On the dataset page, users can join multiple QuickSight datasets with inner/left/right/full joins.
What is happening when users join two different mode datasets, SPICE and Direct Query datasets on the UI?
Does QuickSight run a SQL query for the joins? Does it run a direct query on the underlying database for the Direct Query dataset and joins the data with SPICE afterwards?
I would like to know what happens on the backend side for this join.
Yes, QuickSight effectively runs a SQL-like query in the background for Direct Query datasets. However, it doesn’t run a SQL query in the traditional sense for SPICE datasets since SPICE is an in-memory engine. The join happens after QuickSight retrieves the Direct Query data and combines it with SPICE-stored data in-memory.
When users view the dashboard that is generated from the dataset which has joins with Direct query datasets and SPICE datasets in QuickSight, does it always run each Direct query dataset first and combine them in-memory?
What is the timeout limit for joins?
What is the language to query data from in-memory data if that’s not SQL? I am curious how it efficiently retrieves data for dashboarding in seconds.

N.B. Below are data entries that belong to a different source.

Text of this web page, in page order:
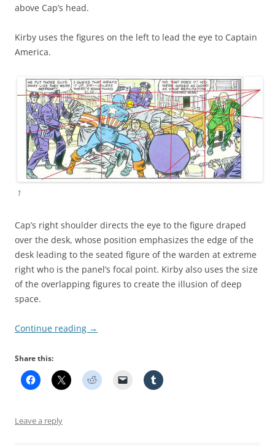
above Cap’s head.
Kirby uses the figures on the left to lead the eye to Captain
America.
1
Cap’s right shoulder directs the eye to the figure draped
over the desk, whose position emphasizes the edge of the
desk leading to the seated figure of the warden at extreme
right who is the panel’s focal point. Kirby also uses the size
of the overlapping figures to create the illusion of deep
space.
Continue reading →
Share this:
Leave a reply
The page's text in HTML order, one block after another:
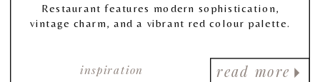
read more
inspiration
Restaurant features modern sophistication,
vintage charm, and a vibrant red colour palette.
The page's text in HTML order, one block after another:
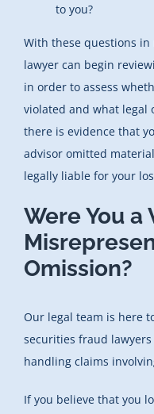
to you?
With these questions
lawyer can begin
in order to assess
violated and what legal
there is evidence that
advisor omitted
legally liable for your
Were You a
Omission?
Our legal team is here
securities fraud
handling claims
If you believe that you
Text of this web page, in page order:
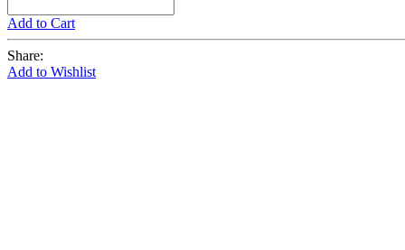
Add to Cart
Share:
Add to Wishlist
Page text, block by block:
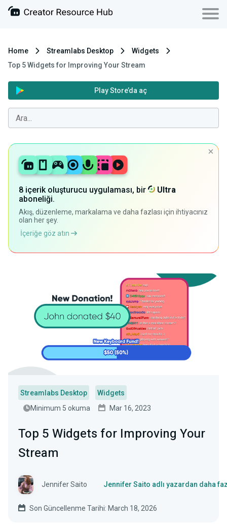
Home Streamlabs Desktop
Widgets
Top 5 Widgets for Improving Your Stream
Play Store’da aç
8 içerik oluşturucu uygulaması, bir
Ultra
aboneliği.
Akış, düzenleme, markalama ve daha fazlası için ihtiyacınız
olan her şey.
İçeriğe göz atın
Streamlabs Desktop
Widgets
Minimum 5 okuma
Mar 16, 2023
Top 5 Widgets for Improving Your
Stream
Jennifer Saito Jennifer Saito adlı yazardan daha
Son Güncellenme Tarihi: March 18, 2026
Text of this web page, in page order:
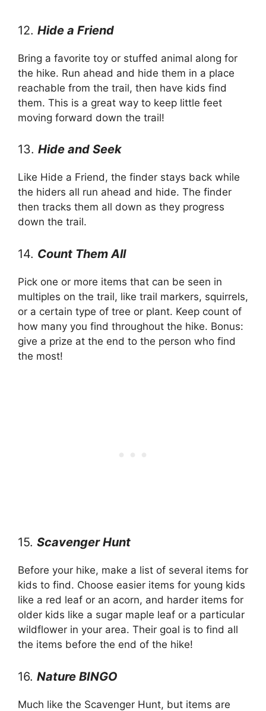
12. Hide a Friend
Bring a favorite toy or stuffed animal along for
the hike. Run ahead and hide them in a place
reachable from the trail, then have kids find
them. This is a great way to keep little feet
moving forward down the trail!
13. Hide and Seek
Like Hide a Friend, the finder stays back while
the hiders all run ahead and hide. The finder
then tracks them all down as they progress
down the trail.
14. Count Them All
Pick one or more items that can be seen in
multiples on the trail, like trail markers, squirrels,
or a certain type of tree or plant. Keep count of
how many you find throughout the hike. Bonus:
give a prize at the end to the person who find
the most!
15. Scavenger Hunt
Before your hike, make a list of several items for
kids to find. Choose easier items for young kids
like a red leaf or an acorn, and harder items for
older kids like a sugar maple leaf or a particular
wildflower in your area. Their goal is to find all
the items before the end of the hike!
16. Nature BINGO
Much like the Scavenger Hunt, but items are
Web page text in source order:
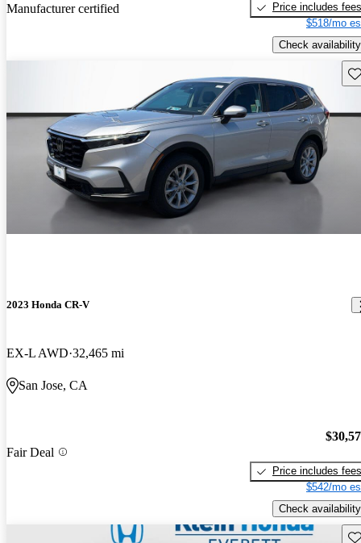
Manufacturer certified
Price includes fees
$518/mo
Check availability
2023 Honda CR-V
EX-L AWD 32,465 mi
San Jose, CA
Fair Deal
Price includes fees
$542/mo
Check availability
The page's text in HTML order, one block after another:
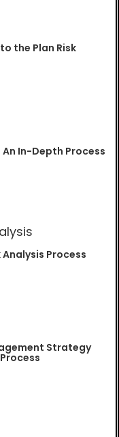
the Plan Risk
In-Depth Process
Process
Strategy
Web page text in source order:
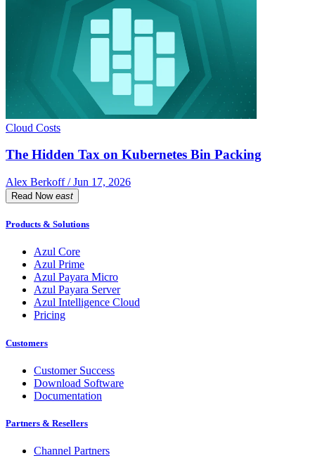
Cloud Costs
The Hidden Tax on Kubernetes Bin Packing
Alex Berkoff / Jun 17, 2026
Read Now east
Products & Solutions
Azul Core
Azul Prime
Azul Payara Micro
Azul Payara Server
Azul Intelligence Cloud
Pricing
Customers
Customer Success
Download Software
Documentation
Partners & Resellers
Channel Partners
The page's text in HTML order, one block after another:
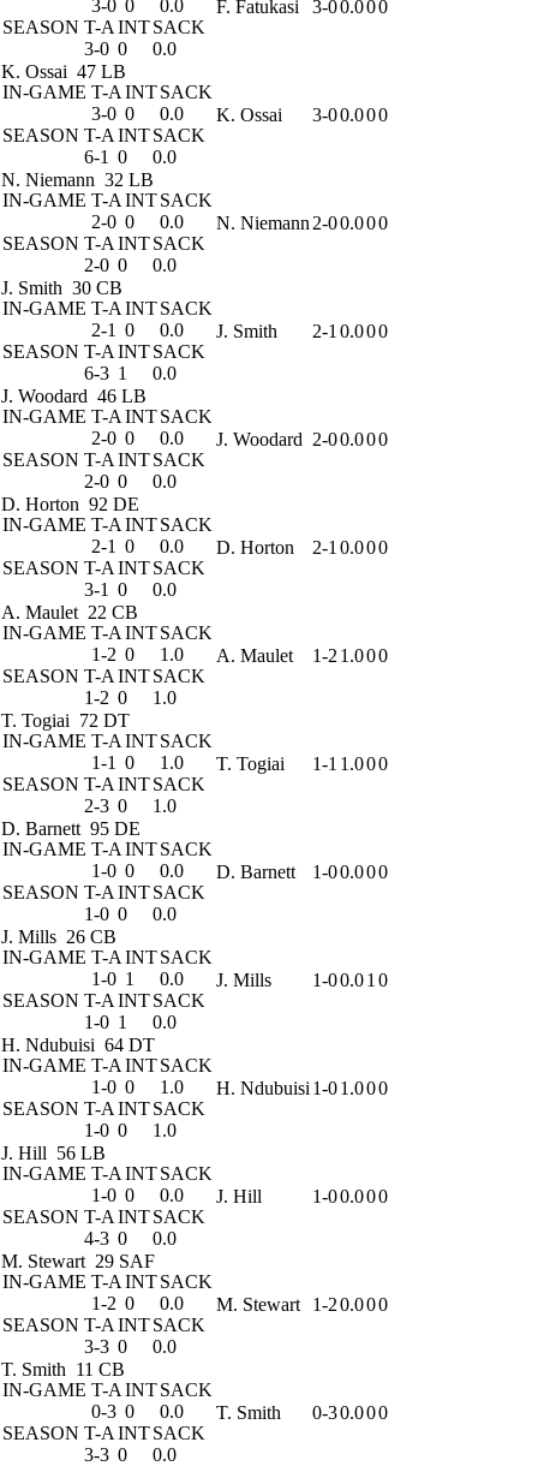
3-0 0
0.0
SEASON T-A INTSACK
3-0 0 0.0
F. Fatukasi 3-00.000
K. Ossai 47 LB
IN-GAME T-A INTSACK
3-0 0
0.0
SEASON T-A INTSACK
6-1 0 0.0
K. Ossai 3-00.000
N. Niemann 32 LB
IN-GAME T-A INTSACK
2-0 0
0.0
SEASON T-A INTSACK
2-0 0 0.0
N. Niemann 2-00.000
J. Smith 30 CB
IN-GAME T-A INTSACK
2-1 0
0.0
SEASON T-A INTSACK
6-3 1 0.0
J. Smith 2-1 0.000
J. Woodard 46 LB
IN-GAME T-A INTSACK
2-0 0
0.0
SEASON T-A INTSACK
2-0 0 0.0
J. Woodard 2-00.000
D. Horton 92 DE
IN-GAME T-A INTSACK
2-1 0
0.0
SEASON T-A INTSACK
3-1 0 0.0
D. Horton 2-1 0.000
A. Maulet 22 CB
IN-GAME T-A INTSACK
1-2 0
1.0
SEASON T-A INTSACK
1-2 0 1.0
A. Maulet 1-2 1.000
T. Togiai 72 DT
IN-GAME T-A INTSACK
1-1 0
1.0
SEASON T-A INTSACK
2-3 0 1.0
T. Togiai 1-1 1.000
D. Barnett 95 DE
IN-GAME T-A INTSACK
1-0 0
0.0
SEASON T-A INTSACK
1-0 0 0.0
D. Barnett 1-00.000
J. Mills 26 CB
IN-GAME T-A INTSACK
1-0 1
0.0
SEASON T-A INTSACK
1-0 1 0.0
J. Mills 1-00.01 0
H. Ndubuisi 64 DT
IN-GAME T-A INTSACK
1-0 0
1.0
SEASON T-A INTSACK
1-0 0 1.0
H. Ndubuisi 1-01.000
J. Hill 56 LB
IN-GAME T-A INTSACK
1-0 0
0.0
SEASON T-A INTSACK
4-3 0 0.0
J. Hill 1-00.000
M. Stewart 29 SAF
IN-GAME T-A INTSACK
1-2 0
0.0
SEASON T-A INTSACK
3-3 0 0.0
M. Stewart 1-20.000
T. Smith 11 CB
IN-GAME T-A INTSACK
0-3 0
0.0
SEASON T-A INTSACK
3-3 0 0.0
T. Smith 0-30.000
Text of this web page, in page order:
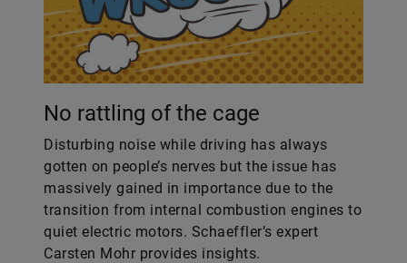
No rattling of the cage
Disturbing noise while driving has always
gotten on people’s nerves but the issue has
massively gained in importance due to the
transition from internal combustion engines to
quiet electric motors. Schaeffler’s expert
Carsten Mohr provides insights.

In addition to @shravya , when you join a spice data set and with direct query data set, the result is always store in SPICE. Please check this as well.
@Sanjeeb2022
Q1: If joined output is always stored in SPICE, when does it refresh data for direct query dataset that used in joins?
Q2: If a dataset enabled RLS rules, and joins with other dataset, does the joined dataset also convey/apply the RLS rules for the derived output?
Does joining logic care for RLS rules for the base dataset?
RLS enabled SPICE datasets are changed to Direct Query mode in joins. It fails when joining RLS enabled dataset with other datasets. (Error message: Can’t create join. Joining tables from different sources requires SPICE, which this dataset isn’t permitted to use. To continue, you’ll need to remove the join.)